Como eu disse, Um Crime Americano é baseado em fatos reais. No caso, na tortura e homicídio de Sylvia Likens no ano de 1965, quando contava com dezesseis anos de idade, por parte de Gertrude Baniszewski, com a ajuda de seus outros filhos e vizinhos, após a mulher ficar encarregada por cuidar de Sylvia e de sua irmã, em decorrência de um abandono paterno.

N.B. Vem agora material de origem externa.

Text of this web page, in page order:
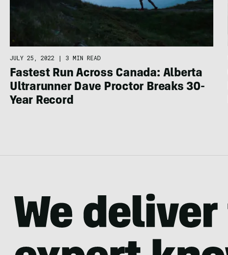
JULY 25, 2022 | 3 MIN READ
Fastest Run Across Canada: Alberta
Ultrarunner Dave Proctor Breaks 30-
Year Record
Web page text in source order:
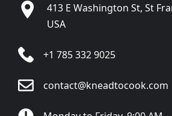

Megan is Missing é um mockumentary em formato found footage — traduzindo, um documentário falso que simula se tratar de vídeos reais encontrados, semelhante a A Bruxa de Blair (Sánchez; Myrick, 1999) — no qual uma menina de quatorze anos chamada Megan desaparece após um encontro, levando a sua melhor amiga Amy a tentar ajudar nas investigações, e ela acaba sumindo também.
Já adianto uma opinião própria acerca dos dois filmes: acho ambos asquerosos e profundamente desrespeitosos, por motivos diferentes, porém com um eixo temático em comum: a abordagem fetichista e inconsequente da violência.

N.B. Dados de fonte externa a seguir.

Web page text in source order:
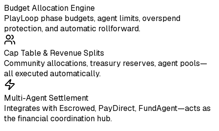
Budget Allocation Engine
PlayLoop phase budgets, agent limits, overspend
protection, and automatic rollforward.
Cap Table & Revenue Splits
Community allocations, treasury reserves, agent pools—
all executed automatically.
Multi-Agent Settlement
Integrates with Escrowed, PayDirect, FundAgent—acts as
the financial coordination hub.
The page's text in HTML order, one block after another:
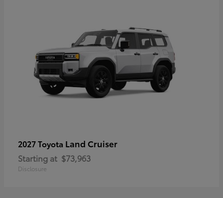
2027 Toyota Land Cruiser
Starting at $73,963
Disclosure
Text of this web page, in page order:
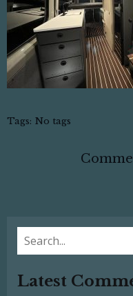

Idealmente, o cinema não pode ser analisado com base em aspectos de fora da própria obra. Entretanto, essa visão significa um total afastamento da arte do contexto em que ela surge, e ignora que os filmes se situam em uma dialética de interpretar a realidade e produzir a obra, em que essa mesma obra irá ser usada para interpretações futuras. Pegando o caso de Um Crime Americano, o diretor dá sua percepção do ocorrido com Sylvia, e essa percepção cria um novo complexo de produção de sentido sobre o caso.
Toda a ideia de "baseado em fatos reais" ainda é pouco madura em uma arte nova como o cinema. Até hoje, ela é a arte mais capaz de causar a assimilação com a realidade, então, mesmo que a trama do filme de O'Haver busque (na maior parte do tempo) falar da brutalidade do crime, a forma com que ele escolhe fazer isso é totalmente contraditória.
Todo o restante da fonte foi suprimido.